| How to complete this task |
Write out every entry precisely as given, leaving the pictures out.

Data entries
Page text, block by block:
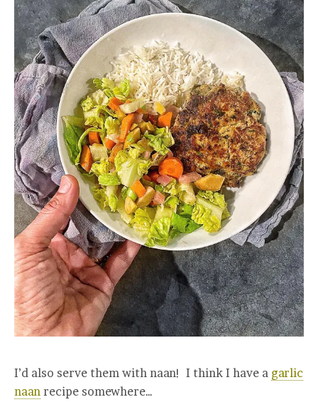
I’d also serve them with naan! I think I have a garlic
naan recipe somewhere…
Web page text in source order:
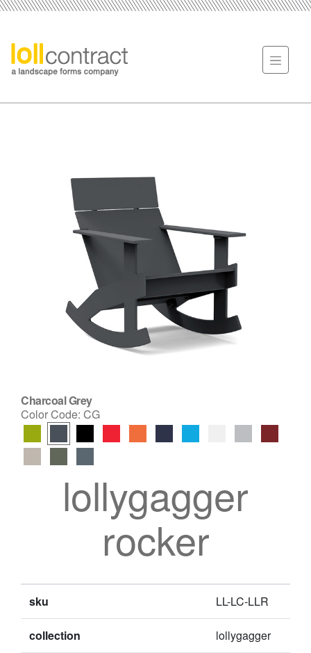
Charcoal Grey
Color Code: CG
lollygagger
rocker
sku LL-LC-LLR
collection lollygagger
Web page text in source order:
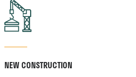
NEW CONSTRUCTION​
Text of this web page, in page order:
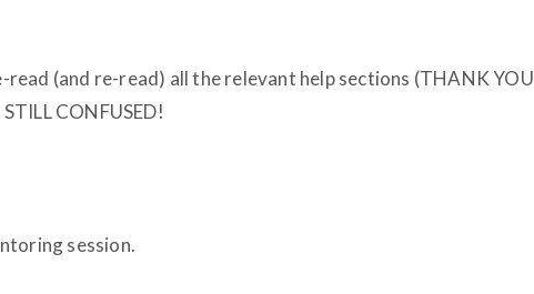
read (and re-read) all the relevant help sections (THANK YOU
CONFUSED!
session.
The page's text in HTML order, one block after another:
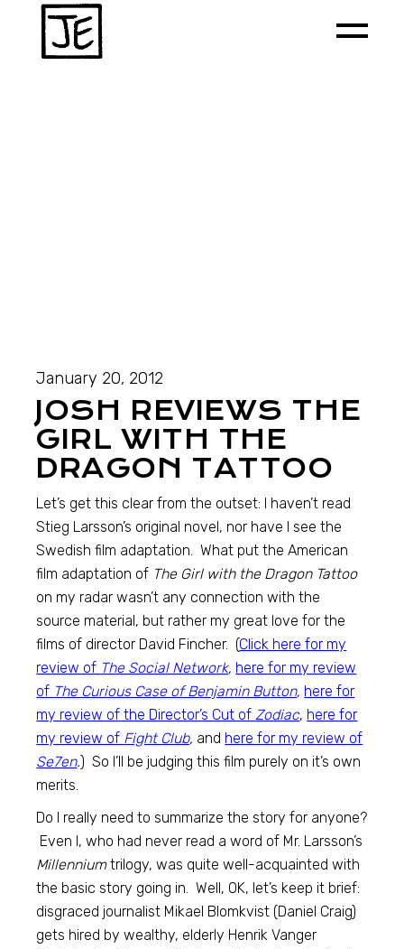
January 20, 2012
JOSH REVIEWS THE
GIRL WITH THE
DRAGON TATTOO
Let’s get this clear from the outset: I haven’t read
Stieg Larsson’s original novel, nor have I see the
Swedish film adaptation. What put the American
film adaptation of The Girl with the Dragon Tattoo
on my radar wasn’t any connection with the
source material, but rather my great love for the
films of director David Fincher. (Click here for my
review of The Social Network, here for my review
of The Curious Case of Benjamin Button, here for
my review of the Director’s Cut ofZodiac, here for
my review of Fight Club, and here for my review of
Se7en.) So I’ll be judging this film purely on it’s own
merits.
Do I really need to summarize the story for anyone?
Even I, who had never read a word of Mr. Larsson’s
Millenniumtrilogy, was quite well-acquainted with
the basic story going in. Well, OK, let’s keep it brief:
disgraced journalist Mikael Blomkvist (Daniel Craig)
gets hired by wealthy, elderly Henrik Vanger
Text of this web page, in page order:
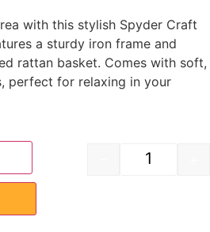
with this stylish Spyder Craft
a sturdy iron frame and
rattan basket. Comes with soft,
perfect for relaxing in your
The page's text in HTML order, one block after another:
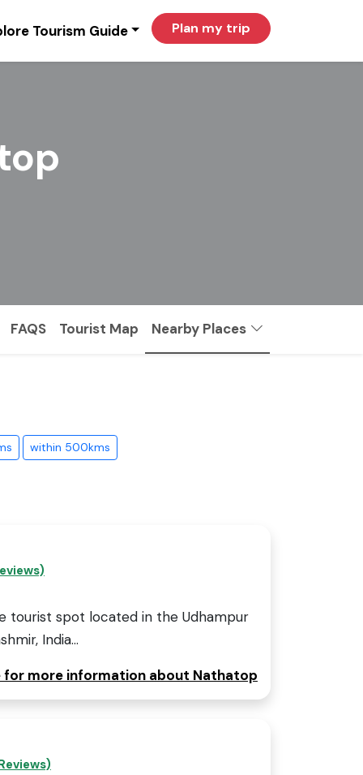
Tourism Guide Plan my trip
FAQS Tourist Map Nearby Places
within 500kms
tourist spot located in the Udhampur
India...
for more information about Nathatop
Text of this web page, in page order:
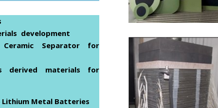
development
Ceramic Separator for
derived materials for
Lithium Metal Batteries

| Response to the task |
Page text, block by block:
I’d also serve them with naan! I think I have a garlic
naan recipe somewhere…
Web page text in source order:
Charcoal Grey
Color Code: CG
lollygagger
rocker
sku LL-LC-LLR
collection lollygagger
Web page text in source order:
NEW CONSTRUCTION​
Text of this web page, in page order:
read (and re-read) all the relevant help sections (THANK YOU
CONFUSED!
session.
The page's text in HTML order, one block after another:
January 20, 2012
JOSH REVIEWS THE
GIRL WITH THE
DRAGON TATTOO
Let’s get this clear from the outset: I haven’t read
Stieg Larsson’s original novel, nor have I see the
Swedish film adaptation. What put the American
film adaptation of The Girl with the Dragon Tattoo
on my radar wasn’t any connection with the
source material, but rather my great love for the
films of director David Fincher. (Click here for my
review of The Social Network, here for my review
of The Curious Case of Benjamin Button, here for
my review of the Director’s Cut ofZodiac, here for
my review of Fight Club, and here for my review of
Se7en.) So I’ll be judging this film purely on it’s own
merits.
Do I really need to summarize the story for anyone?
Even I, who had never read a word of Mr. Larsson’s
Millenniumtrilogy, was quite well-acquainted with
the basic story going in. Well, OK, let’s keep it brief:
disgraced journalist Mikael Blomkvist (Daniel Craig)
gets hired by wealthy, elderly Henrik Vanger
Text of this web page, in page order:
with this stylish Spyder Craft
a sturdy iron frame and
rattan basket. Comes with soft,
perfect for relaxing in your
The page's text in HTML order, one block after another:
Tourism Guide Plan my trip
FAQS Tourist Map Nearby Places
within 500kms
tourist spot located in the Udhampur
India...
for more information about Nathatop
Text of this web page, in page order:
development
Ceramic Separator for
derived materials for
Lithium Metal Batteries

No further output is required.